John Todd’s stout, sensible shoes creaked on the wooden floor of the shop; his voice was pleasant and soft, as if in a chance encounter outside the meeting-house. “I apologize for bringing thy daughter home later than I told her mother I would; doubly so, for importuning her to go walking with me to begin with. I beg thee to make allowances, for myself and for them both. Both were most kind in indulging my pleas.”
He must have been behind me in the street, thought Dolley. She had had the impression, just before she heard her father’s voice, of quick footfalls hurrying to catch her up. Her eyes thanked him as he concluded, “And now I must go. I should not have come in at all, save that I feared to leave behind me a misunderstanding that would cause strife.”
“No,” said her father uncertainly. “No, you—thou didst right, Neighbor Todd. I knew not…I…I am sorry, Daughter. Molly.” He blinked and held out his hand to his wife, and looking at his face Dolley realized he had not the slightest idea of what he had just said. His cheeks were ashen. “Neighbor Todd, thou wilt stay to dine? We spoke of it, did we not, at Meeting?”
“We did, friend,” John responded. “But the matter was left uncertain, and I would not make extra work for thy good wife.”
Molly Pay
ne was still shaking with anger. In the stairwell door, Dolley was aware of eighteen-year-old Isaac, of Lucy, of the younger children all pressed on one another to listen, frightened and bewildered. It was Mother Amy who said, “I think it will be no great matter to set an extra plate, will it, Mrs. Payne?”
“No,” said Molly Payne, in a voice that sounded to Dolley oddly like her father’s: hesitant, as if she were waking and wasn’t entirely certain where she was. Then, smiling, she went on more strongly, “Thou art entirely welcome, Friend John, and thou knowst it. To dinner, or at any other time.”
Her father was an invisible presence, like a shadow on dinner, and none of the children dared raise their voice or ask what General Washington had looked like.
John, to Dolley’s utter relief, maintained a measured conversation with her mother on the subject of the Meeting’s school committee, boring as dust and, like dust, blanketing all jagged edges in a smoothing mask. Dolley had never been so grateful to anyone in her life. Afterwards he stayed to play Fox and Geese with Lucy and the children while the women cleared the table and carried the dishes back down to the kitchen to wash, so things felt normal and relatively cheerful by the time he took his departure at four.
Her parents’ bedroom at the front of the house was still filled with the gray light of the late-spring afternoon, when Dolley knocked gently at the door. “ ’Tis Dolley, Papa.”

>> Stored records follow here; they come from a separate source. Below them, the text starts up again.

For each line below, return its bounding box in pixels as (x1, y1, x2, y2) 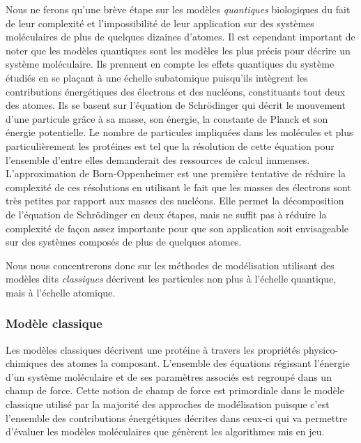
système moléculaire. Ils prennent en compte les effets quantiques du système (6, 57, 335, 71)
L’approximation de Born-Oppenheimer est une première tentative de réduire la (6, 166, 346, 181)
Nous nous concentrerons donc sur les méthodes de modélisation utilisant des (6, 257, 335, 272)
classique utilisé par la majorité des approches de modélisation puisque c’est (6, 397, 330, 412)
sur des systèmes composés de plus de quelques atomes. (6, 234, 242, 249)
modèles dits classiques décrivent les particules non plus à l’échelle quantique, (6, 271, 337, 286)
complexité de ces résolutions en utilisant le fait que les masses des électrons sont (6, 179, 351, 194)
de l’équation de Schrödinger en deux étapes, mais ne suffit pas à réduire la (6, 207, 327, 221)
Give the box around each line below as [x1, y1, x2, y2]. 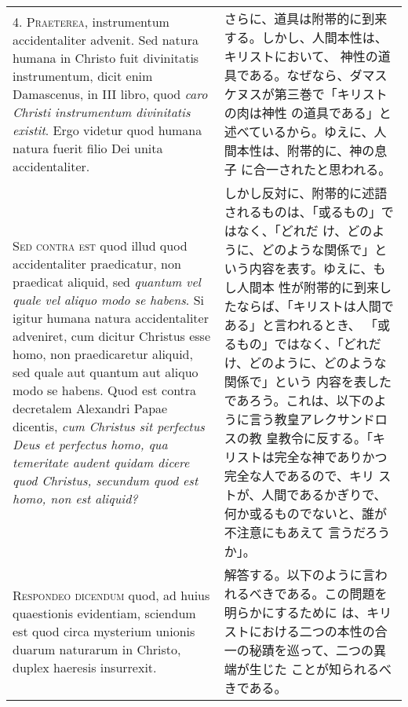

There was silence within. The children had gone out to the yard; Isaac was as usual trouncing William at dominoes; on her way upstairs Dolley had passed her mother in the kitchen, talking with Mother Amy by the open door.
At last a voice replied, “Come, Daughter.”
He sat in the chair by the window. The window was shut and the room airless. Footsteps patted in the street; a woman’s voice chimed plaintively, “But if he’d only agree to sit next to her the whole problem could be avoided!” Her father winced. He moved his head as if the sound were a bodkin, pricking at his ear.